Assignment.
Through the line with "Where would you" and starting from the first line, return the records below word for word, with pictures left out.

Source records.
_ _ _ _ _ _ _

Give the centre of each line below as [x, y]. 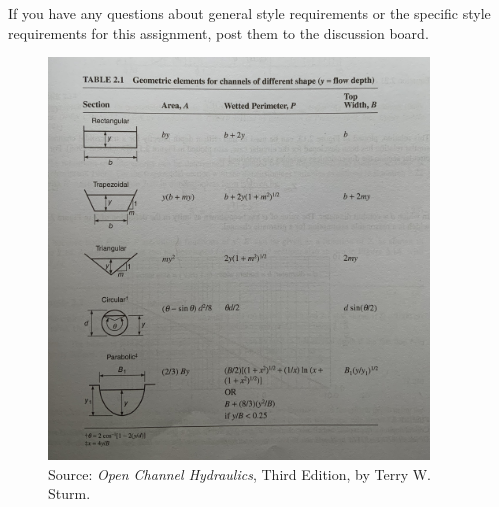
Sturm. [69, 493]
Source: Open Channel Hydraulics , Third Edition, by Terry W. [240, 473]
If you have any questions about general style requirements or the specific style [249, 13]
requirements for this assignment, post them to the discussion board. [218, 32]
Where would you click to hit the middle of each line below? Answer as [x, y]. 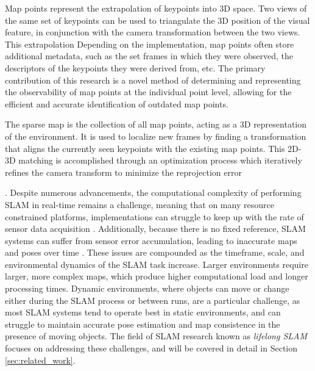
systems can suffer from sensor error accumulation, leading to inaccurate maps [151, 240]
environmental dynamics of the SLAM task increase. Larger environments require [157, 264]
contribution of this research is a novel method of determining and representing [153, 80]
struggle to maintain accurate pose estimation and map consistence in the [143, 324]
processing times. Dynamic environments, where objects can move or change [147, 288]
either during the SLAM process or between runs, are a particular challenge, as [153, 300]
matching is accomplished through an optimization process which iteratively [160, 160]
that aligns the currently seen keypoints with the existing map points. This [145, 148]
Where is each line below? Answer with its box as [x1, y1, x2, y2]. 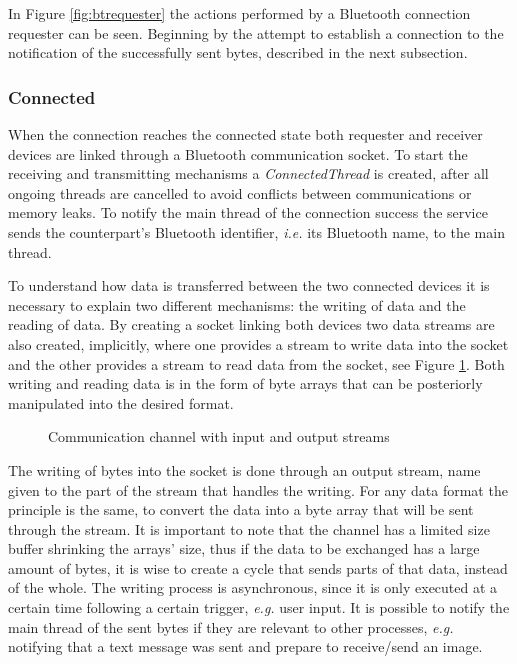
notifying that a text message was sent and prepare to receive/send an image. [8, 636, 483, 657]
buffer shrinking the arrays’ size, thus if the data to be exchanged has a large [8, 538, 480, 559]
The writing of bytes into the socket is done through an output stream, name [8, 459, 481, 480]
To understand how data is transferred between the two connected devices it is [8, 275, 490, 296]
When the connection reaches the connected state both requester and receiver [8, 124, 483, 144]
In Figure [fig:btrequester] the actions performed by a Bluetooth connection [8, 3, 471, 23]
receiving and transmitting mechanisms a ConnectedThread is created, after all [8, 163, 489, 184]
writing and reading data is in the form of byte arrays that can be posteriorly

_ _ _ _ _ _ _

Response area.
Give the centre of each line below as [x, y]. 
Sturm. [69, 493]
Source: Open Channel Hydraulics , Third Edition, by Terry W. [240, 473]
If you have any questions about general style requirements or the specific style [249, 13]
requirements for this assignment, post them to the discussion board. [218, 32]
Where would you click to hit the middle of each line below? Answer as [x, y]. 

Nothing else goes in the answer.